O esforço de pesquisa de longa data da Microsoft foi atormentado por problemas na fabricação de componentes capazes de produzir e controlar as partículas. A empresa publicou uma pesquisa conjunta com várias universidades em 2018 alegando ter observado as partículas, mas mais tarde retratou o artigo após admitir inconsistências nos dados.
Falando antes do último anúncio, um investidor de longa data em computação quântica comparou sua pesquisa ambiciosa à busca pela fusão a frio, o esforço para produzir uma reação nuclear à temperatura ambiente que se tornou sinônimo de promessas científicas exageradas.
Isso também ocorre apenas semanas após o CEO da Nvidia, Jensen Huang, prever que computadores quânticos úteis ainda estavam a 20 anos de distância —muito mais do que as empresas que trabalham no campo afirmam.
Em um sinal do interesse oficial dos EUA na tecnologia ambiciosa, a Darpa, a agência do Departamento de Defesa dos EUA encarregada de desenvolver tecnologias avançadas, selecionou este mês a Microsoft para tentar demonstrar que poderia construir um computador quântico em grande escala.
A startup americana PsiQuantum, a única outra empresa selecionada pela Darpa, usa qubits baseados em fótons e anunciou no ano passado um projeto de US$ 620 milhões para construir um sistema quântico em grande escala na Austrália.
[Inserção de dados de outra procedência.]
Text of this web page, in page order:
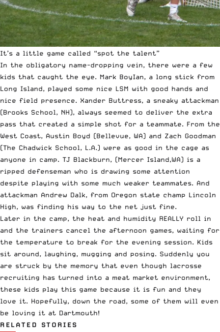
It’s a little game called “spot the talent”
In the obligatory name-dropping vein, there were a few
kids that caught the eye. Mark BoyIan, a long stick from
Long Island, played some nice LSM with good hands and
nice field presence. Xander Buttress, a sneaky attackman
(Brooks School, NH), always seemed to deliver the extra
pass that created a simple shot for a teammate. From the
West Coast, Austin Boyd (Bellevue, WA) and Zach Goodman
(The Chadwick School, L.A.) were as good in the cage as
anyone in camp. TJ Blackburn, (Mercer Island,WA) is a
ripped defenseman who is drawing some attention
despite playing with some much weaker teammates. And
attackman Andrew Dalk, from Oregon state champ Lincoln
High, was finding his way to the net just fine.
Later in the camp, the heat and humidity REALLY roll in
and the trainers cancel the afternoon games, waiting for
the temperature to break for the evening session. Kids
sit around, laughing, mugging and posing. Suddenly you
are struck by the memory that even though lacrosse
recruiting has turned into a meat market environment,
these kids play this game because it is fun and they
love it. Hopefully, down the road, some of them will even
be loving it at Dartmouth!
RELATED STORIES
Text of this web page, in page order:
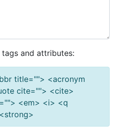
tags and attributes:
title=""> <acronym
cite=""> <cite>
<em> <i> <q
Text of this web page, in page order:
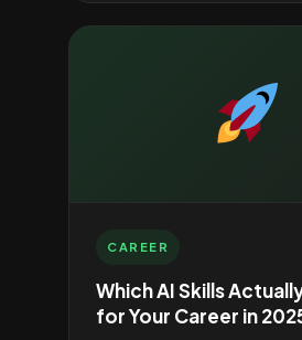
CAREER
Which AI Skills
for Your Career in
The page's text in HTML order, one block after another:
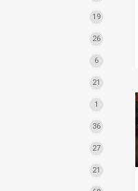
19
26
6
21
1
36
27
21
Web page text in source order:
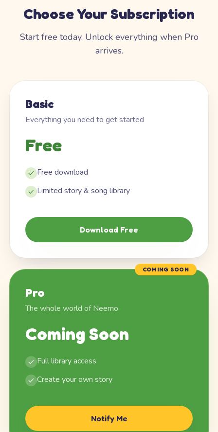
Choose Your Subscription
Start free today. Unlock everything when Pro
arrives.
Basic
Everything you need to get started
Free
Free download
Limited story & song library
Download Free
COMING SOON
Pro
The whole world of Neemo
Coming Soon
Full library access
Create your own story
Notify Me
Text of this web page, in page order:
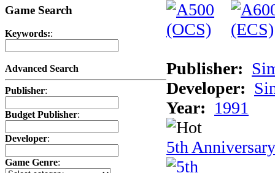
Game Search
Keywords::
Advanced Search
Publisher:
Budget Publisher:
Developer:
Game Genre:
Publisher:
Developer:
Year: 1991
5th Anniversary
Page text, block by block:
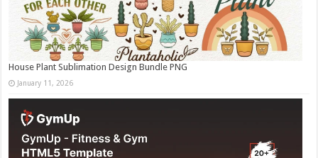
House Plant Sublimation Design Bundle PNG
January 11, 2026
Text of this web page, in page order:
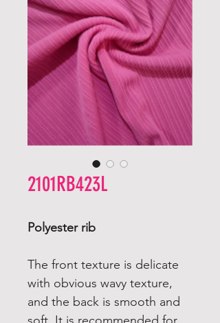
2101RB423L
Polyester rib
The front texture is delicate
with obvious wavy texture,
and the back is smooth and
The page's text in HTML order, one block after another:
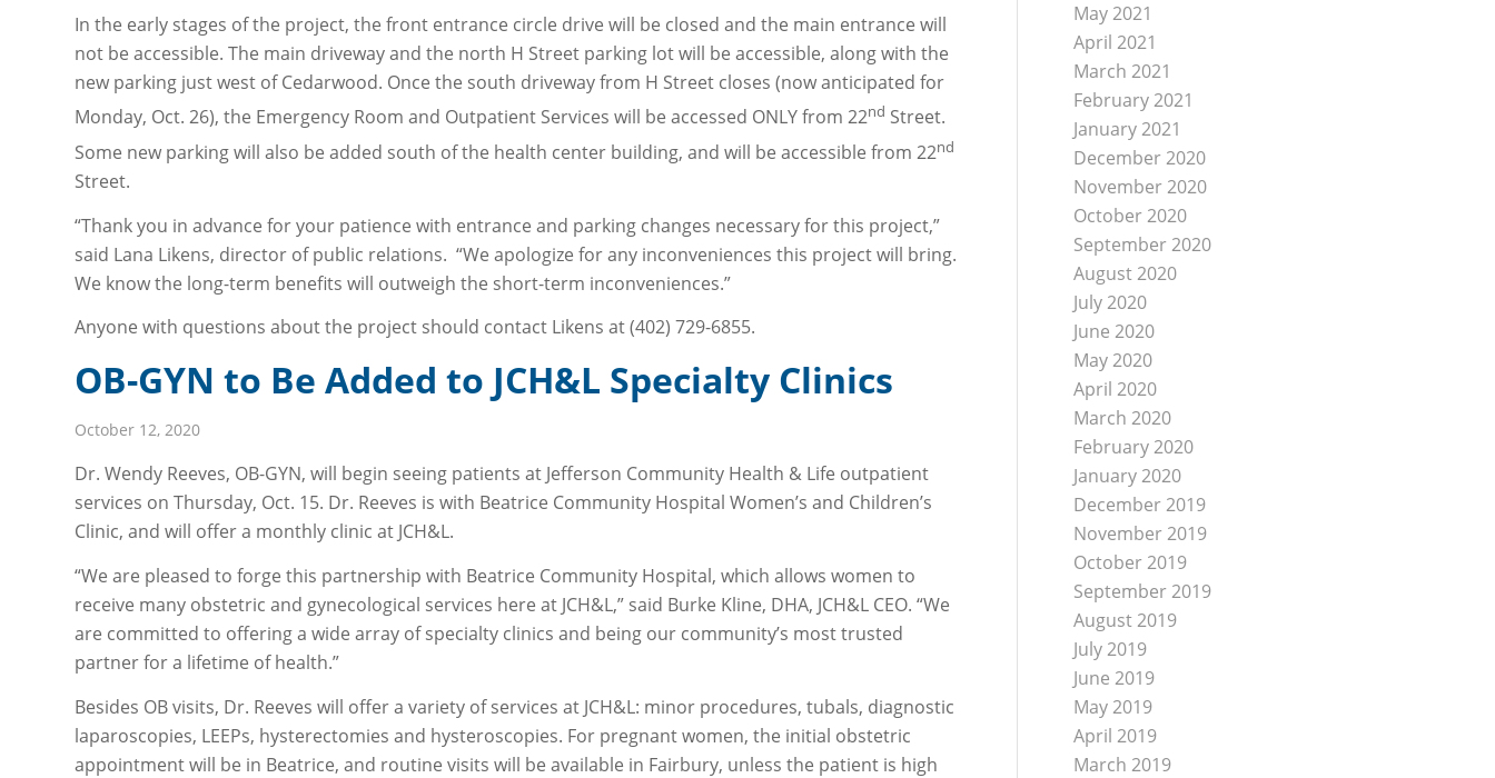
In the early stages of the project, the front entrance circle drive will be closed and the main entrance will
not be accessible. The main driveway and the north H Street parking lot will be accessible, along with the
new parking just west of Cedarwood. Once the south driveway from H Street closes (now anticipated for
Monday, Oct. 26), the Emergency Room and Outpatient Services will be accessed ONLY from 22nd Street.
Some new parking will also be added south of the health center building, and will be accessible from 22nd
Street.
“Thank you in advance for your patience with entrance and parking changes necessary for this project,”
said Lana Likens, director of public relations. “We apologize for any inconveniences this project will bring.
We know the long-term benefits will outweigh the short-term inconveniences.”
Anyone with questions about the project should contact Likens at (402) 729-6855.
OB-GYN to Be Added to JCH&L Specialty Clinics
October 12, 2020
Dr. Wendy Reeves, OB-GYN, will begin seeing patients at Jefferson Community Health & Life outpatient
services on Thursday, Oct. 15. Dr. Reeves is with Beatrice Community Hospital Women’s and Children’s
Clinic, and will offer a monthly clinic at JCH&L.
“We are pleased to forge this partnership with Beatrice Community Hospital, which allows women to
receive many obstetric and gynecological services here at JCH&L,” said Burke Kline, DHA, JCH&L CEO. “We
are committed to offering a wide array of specialty clinics and being our community’s most trusted
partner for a lifetime of health.”
Besides OB visits, Dr. Reeves will offer a variety of services at JCH&L: minor procedures, tubals, diagnostic
laparoscopies, LEEPs, hysterectomies and hysteroscopies. For pregnant women, the initial obstetric
appointment will be in Beatrice, and routine visits will be available in Fairbury, unless the patient is high
May 2021
April 2021
March 2021
February 2021
January 2021
December 2020
November 2020
October 2020
September 2020
August 2020
July 2020
June 2020
May 2020
April 2020
March 2020
February 2020
January 2020
December 2019
November 2019
October 2019
September 2019
August 2019
July 2019
June 2019
May 2019
April 2019
March 2019
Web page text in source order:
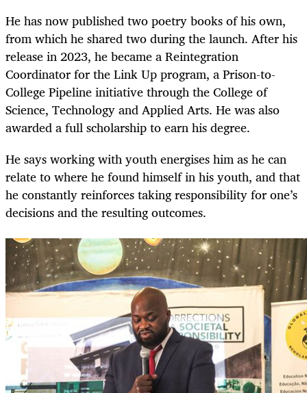
He has now published two poetry books of his own,
from which he shared two during the launch. After his
release in 2023, he became a Reintegration
Coordinator for the Link Up program, a Prison-to-
College Pipeline initiative through the College of
Science, Technology and Applied Arts. He was also
awarded a full scholarship to earn his degree.
He says working with youth energises him as he can
relate to where he found himself in his youth, and that
he constantly reinforces taking responsibility for one’s
decisions and the resulting outcomes.

Juntamente com a mais recente pesquisa e dados que respaldam suas alegações de ter dominado as partículas de Majorana, a Microsoft disse ter construído o primeiro processador usando a tecnologia.
Chamado de Majorana 1, o chip é baseado em oito qubits topológicos. O tamanho diminuto de cada componente significa que eventualmente será possível encaixar até 1 milhão de qubits em cada chip, criando um computador quântico em grande escala, disse a empresa.